The Powertrain Control Module (PCM) sends approximately 5 volts to the Hall-effect sensor. This voltage is required to operate the Hall-effect chip and the electronics inside the sensor. A ground for the sensor is provided through the sensor return circuit. The input to the PCM occurs on a 5 volt output reference circuit that operates as follows: The Hall-effect sensor contains a powerful magnet. As the magnetic field passes over the dense portion of the counterweight, the 5-volt signal is pulled to ground (0.3 volts) through a transistor in the sensor. When the magnetic field passes over the notches in the crankshaft counterweight, the magnetic field turns off the transistor in the sensor, causing the PCM to register the 5-volt signal. The PCM identifies crankshaft position by registering the change from 5 to 0 volts, as signaled from the Crankshaft Position sensor.

Removal & Installation



  1. Disconnect the negative battery cable.
  2.  
  3. Raise and safely support the vehicle.
  4.  
  5. If the vehicle is equipped with all wheel drive, the transfer case must be removed.
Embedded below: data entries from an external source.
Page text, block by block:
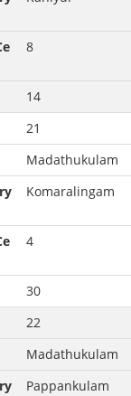
8
14
21
Madathukulam
Komaralingam
4
30
22
Madathukulam
Pappankulam
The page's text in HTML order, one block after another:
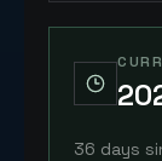
36 days
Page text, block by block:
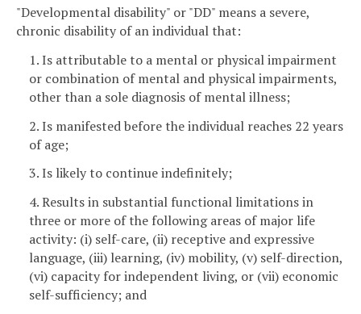
"Developmental disability" or "DD" means a severe,
chronic disability of an individual that:
1. Is attributable to a mental or physical impairment
or combination of mental and physical impairments,
other than a sole diagnosis of mental illness;
2. Is manifested before the individual reaches 22 years
of age;
3. Is likely to continue indefinitely;
4. Results in substantial functional limitations in
three or more of the following areas of major life
activity: (i) self-care, (ii) receptive and expressive
language, (iii) learning, (iv) mobility, (v) self-direction,
(vi) capacity for independent living, or (vii) economic
self-sufficiency; and
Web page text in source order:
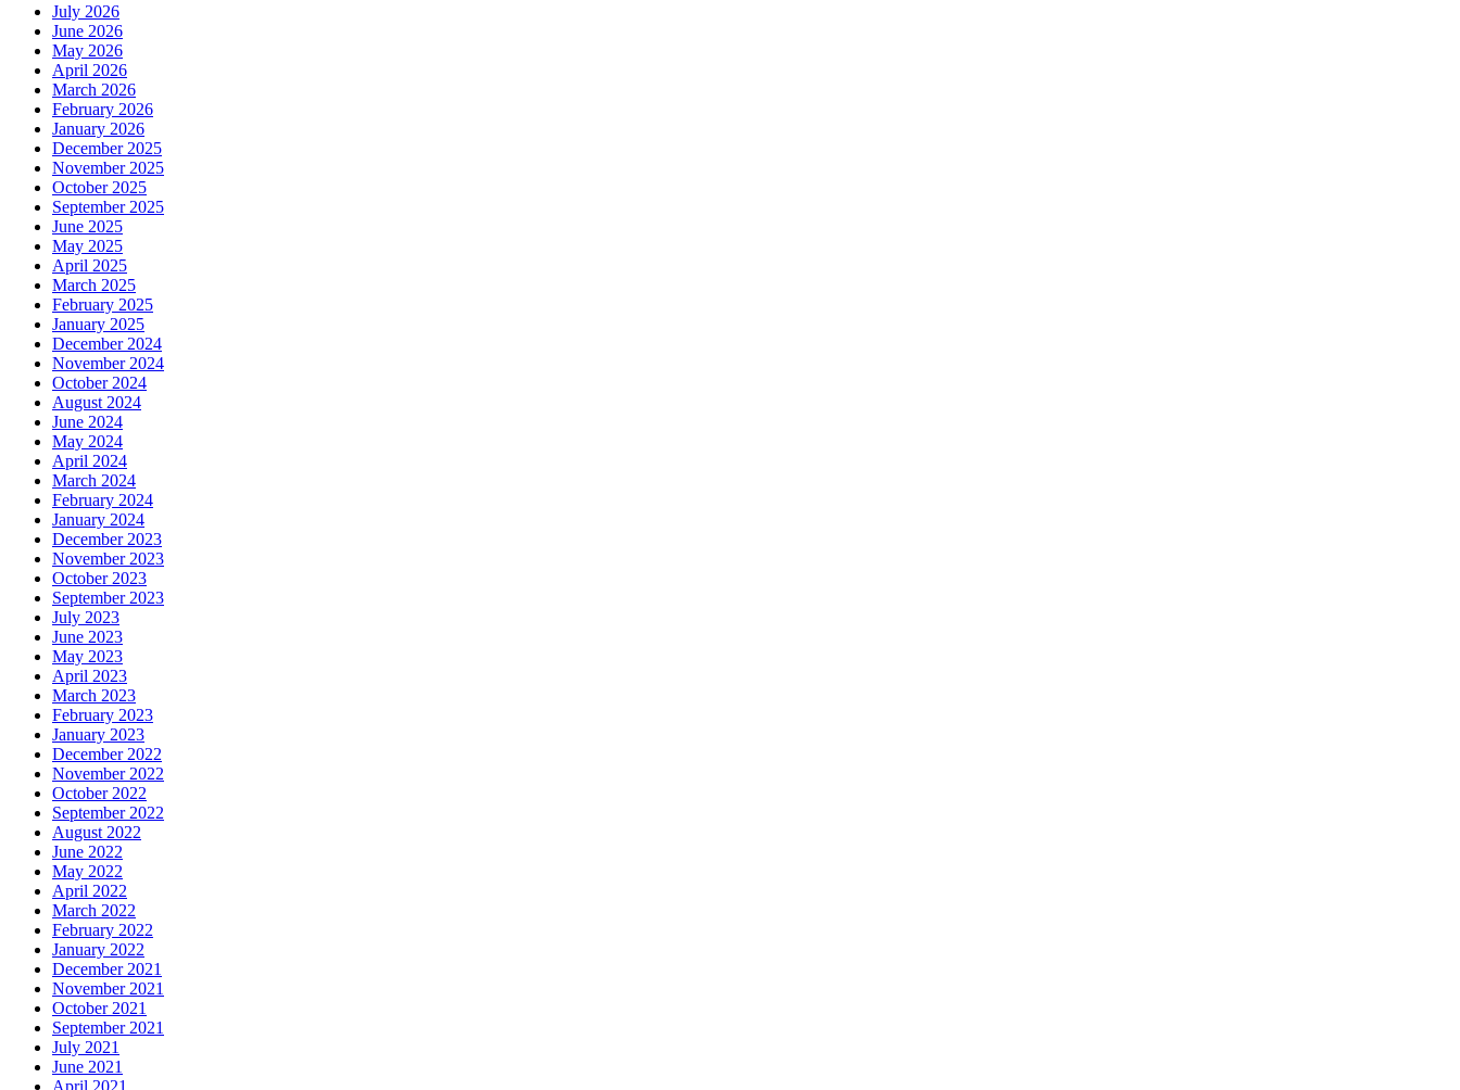
July 2026
June 2026
May 2026
April 2026
March 2026
February 2026
January 2026
December 2025
November 2025
October 2025
September 2025
June 2025
May 2025
April 2025
March 2025
February 2025
January 2025
December 2024
November 2024
October 2024
August 2024
June 2024
May 2024
April 2024
March 2024
February 2024
January 2024
December 2023
November 2023
October 2023
September 2023
July 2023
June 2023
May 2023
April 2023
March 2023
February 2023
January 2023
December 2022
November 2022
October 2022
September 2022
August 2022
June 2022
May 2022
April 2022
March 2022
February 2022
January 2022
December 2021
November 2021
October 2021
September 2021
July 2021
June 2021
April 2021

For additional information, refer to Transfer Case, Removal & Installation.
  6.  
  7. Remove the heat shield retaining bolt and remove the heat shield.
  8.  
  9. Unlock and disconnect the crankshaft position (CKP) sensor electrical connector.
  10.  
  11. Remove the CKP sensor bolt and remove the sensor.
  12.  

To install:

  1. Lubricate the CKP sensor O-ring with clean engine oil.
  2.  
  3. Install the CKP sensor using a twisting motion. Make sure the sensor is fully seated.
    WARNING
    Do not drive the senor into the bore with the mounting screws.

  4.  
  5. Tighten the mounting bolt to 80 inch lbs. (9 Nm).
  6.  
  7. Install the heat shield and tighten the retaining bolt.
  8.  
  9. If the vehicle is equipped with all wheel drive, install the transfer case.
  10.  
  11. Lower the vehicle.
  12.  
  13. Connect the negative battery cable.
  14.  

Testing



  1. Using a diagnostic scan tool, check for the presence of any Diagnostic Trouble Codes (DTCs). Record and address these codes as necessary.
  2.  
  3. If no codes are present, review the scan tool environmental data. If possible, try to duplicate the conditions under which the DTC set.
  4.  
  5. If applicable, actuate the component with the scan tool.
  6.  
  7. Monitor the scan tool data relative to this circuit and wiggle test the wiring and connectors.
  8.  
  9. Look for the data to change, the actuation to be interrupted, or for the DTC to reset during the wiggle test.
  10.  
  11. Refer to any Technical Service Bulletins (TSBs) that may apply.
  12.  
  13. Turn the ignition off.
  14.  
  15. Visually inspect the related wire harness. Disconnect all the related harness connectors. Look for any chafed, pierced, pinched, partially broken wires and broken, bent, pushed out, or corroded terminals.
  16.  
  17. Perform a voltage drop test on the related circuits between the suspected component and the Powertrain Control Module (PCM).
  18.  
  19. Inspect and clean all PCM, engine, and chassis grounds that are related to the most current DTC.
  20.  
  21. If numerous trouble codes were set, use a schematic and inspect any common ground or supply circuits.
  22.  
  23. For intermittent Misfire DTCs check for restrictions in the Intake and Exhaust system, proper installation of Sensors, vacuum leaks, and binding components that are run by the accessory drive belt.
  24.  
  25. Use the scan tool to perform a System Test if one applies to the component.
  26.  
  27. A co-pilot, data recorder, and/or lab scope should be used to help diagnose intermittent conditions.
  28.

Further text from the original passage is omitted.